No era un sobre normal. Estaba hecho de un pergamino grueso y pesado, de un color crema que parecía brillar con una luz propia muy tenue. No tenía estampilla ni dirección, solo su nombre, escrito en una caligrafía elegante con una tinta de color esmeralda que parecía moverse, casi como si estuviera líquida. Elías Rojas.

Una ráfaga de viento helado recorrió la habitación, haciendo que las cortinas se agitaran, a pesar de que la ventana estaba cerrada a cal y canto.

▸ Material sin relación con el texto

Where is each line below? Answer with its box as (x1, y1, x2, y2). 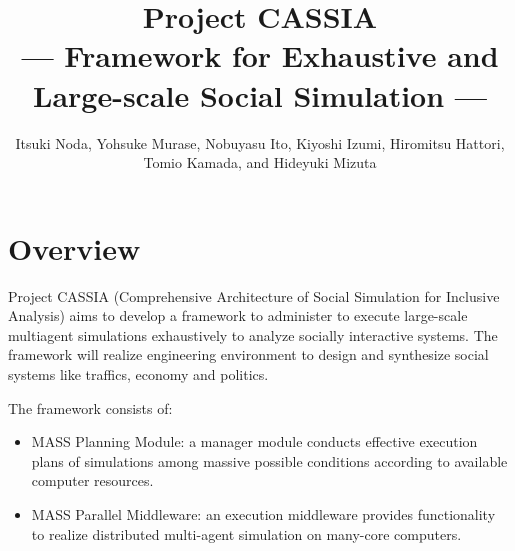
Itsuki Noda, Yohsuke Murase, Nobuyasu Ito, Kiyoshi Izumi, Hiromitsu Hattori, (15, 132, 505, 153)
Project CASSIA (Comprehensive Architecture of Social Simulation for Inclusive (8, 285, 500, 306)
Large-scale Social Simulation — (33, 74, 487, 115)
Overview (8, 227, 141, 268)
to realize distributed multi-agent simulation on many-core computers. (31, 523, 462, 544)
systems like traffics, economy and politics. (8, 364, 269, 384)
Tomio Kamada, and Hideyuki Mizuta (143, 152, 377, 173)
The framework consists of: (8, 397, 173, 418)

—¿Qué es eso? —dijo su abuela, apareciendo en el umbral. Se detuvo en seco al ver la carta—. ¿De dónde salió? La ventana está cerrada.

Elías no respondió. Se arrodilló lentamente, con el corazón en la garganta. Extendió una mano temblorosa y, al rozar el pergamino con la punta de los dedos, sintió una vibración inconfundible. No era un eco del pasado, no era la historia de alguien. La carta misma zumbaba con una energía extraña, cálida y expectante. Era como tocar a un ser vivo.

Justo cuando sus dedos se cerraban sobre ella, sonó el timbre.

El sonido, normalmente tan familiar, los hizo saltar a ambos. Se miraron, los ojos de su abuela llenos de confusión y una creciente alarma. Nadie los visitaba a esa hora.

—No abras —susurró Elías, aunque no sabía por qué.

Pero su abuela ya se dirigía a la puerta, poniéndose su máscara de protectora. Elías la siguió, con la carta imposible todavía en la mano.

En el umbral había una mujer. Era alta, de postura erguida, y vestía un abrigo largo de un color azul tan oscuro que parecía casi negro. Su cabello plateado estaba recogido en un moño severo, pero sus ojos, detrás de unos lentes de montura fina, eran curiosamente amables. Parecía fuera de lugar y, al mismo tiempo, como si perteneciera exactamente a ese preciso instante.

—Buenas noches —dijo la mujer. Su voz era calma y melodiosa—. Lamento la hora. Busco a Elías Rojas. Mi nombre es Eleonora Valdivia.